‘Because you kept telling me that he’d gone rogue and had to die. Several times, if I remember rightly.’ This was odd. I always hated it when Zan treated me as an equal, and now here we were, practically doing one another’s hair.
‘But, if I had known that he was shut away … starved …’ Zan shook his head. ‘I would not have called for his end.’
I poured another cup. What I’d really wanted was a sturdy mug of builder’s tea, or one of Liam’s ‘proper coffees’, so thick that the spoon bent and biscuits bounced off the surface, but I’d thought Earl Grey was a little more Zan-friendly, so I was quietly perfuming myself to death. ‘There’s something else, Zan.’
‘Regarding Sil?’
‘It’s more about me, actually.’ I told him about the letters from Rune. I left out some of the more emotional stuff, but laid it all out about her having come from a government breeding programme, about her mother having been selected for being resistant to vampires.

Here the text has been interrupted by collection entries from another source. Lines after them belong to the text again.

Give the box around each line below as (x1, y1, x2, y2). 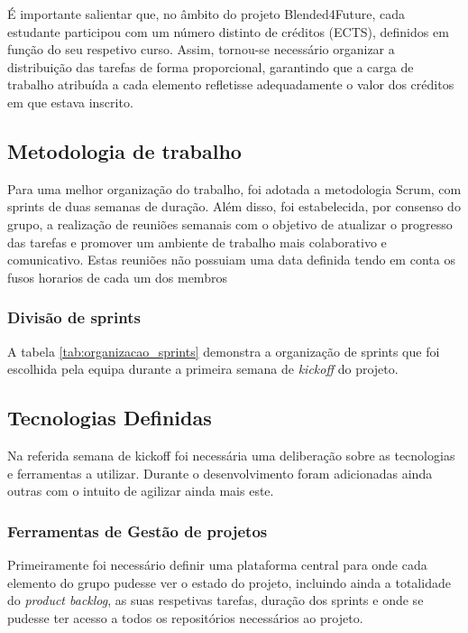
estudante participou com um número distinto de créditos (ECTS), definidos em (7, 22, 449, 41)
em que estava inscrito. (7, 92, 133, 111)
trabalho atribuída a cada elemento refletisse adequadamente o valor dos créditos (7, 75, 454, 94)
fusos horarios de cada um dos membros (7, 267, 227, 286)
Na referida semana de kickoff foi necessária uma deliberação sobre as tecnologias (7, 445, 455, 464)
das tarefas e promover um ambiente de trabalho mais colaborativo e (7, 232, 387, 251)
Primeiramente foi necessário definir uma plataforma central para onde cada (7, 554, 427, 573)
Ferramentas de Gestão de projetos (7, 519, 268, 542)

And then Zan dropped the bottle.
It smashed against the ornamental quarry tiles of the kitchen floor with a noise that made my head sing, and when I looked at him his eyes were glowing the kind of red that really imaginative artists used when they drew hell. He was looking at me, but almost as though my skin had become invisible and he could see my bones moving beneath. ‘No,’ he said. ‘No.’ Then he stood up and started pacing the floor, and what frightened me more than anything was the fact that he left the broken bottle beneath the table, ignoring the glass fragments and the remains of the blood that spiralled out from the impact and dotted the tiles with darkness. ‘No,’ he said again, reaching the doorway and jerking the door open with such force that the handle split and the carefully waxed solid wood panel tore away from the frame.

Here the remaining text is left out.